Which lines of the data below hold "Colombian"? Copy each of them.

_Record excerpts_
• • • •

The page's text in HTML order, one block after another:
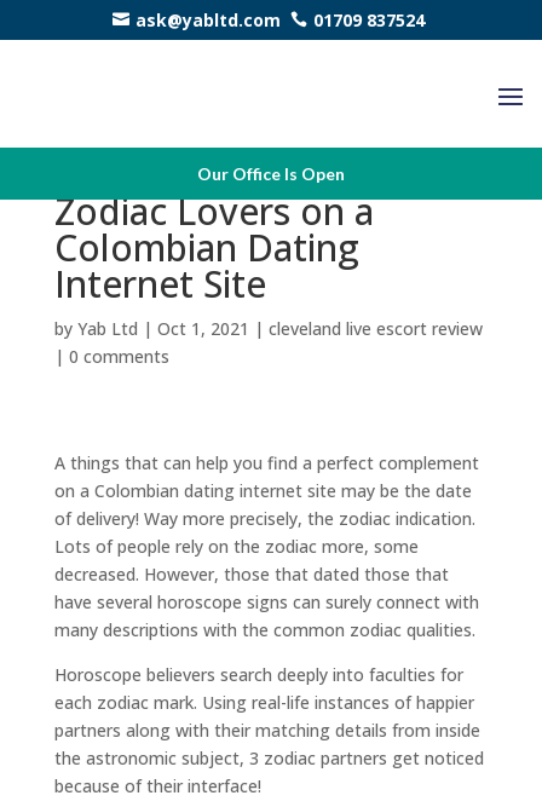
ask@yabltd.com 01709 837524
Our Office Is Open
A lot of Appropriate
Zodiac Lovers on a
Colombian Dating
Internet Site
by Yab Ltd | Oct 1, 2021 | cleveland live escort review
| 0 comments
A things that can help you find a perfect complement
on a Colombian dating internet site may be the date
of delivery! Way more precisely, the zodiac indication.
Lots of people rely on the zodiac more, some
decreased. However, those that dated those that
have several horoscope signs can surely connect with
many descriptions with the common zodiac qualities.
Horoscope believers search deeply into faculties for
each zodiac mark. Using real-life instances of happier
partners along with their matching details from inside
the astronomic subject, 3 zodiac partners get noticed
because of their interface!

• • • •

_Your solution_
Colombian Dating
on a Colombian dating internet site may be the date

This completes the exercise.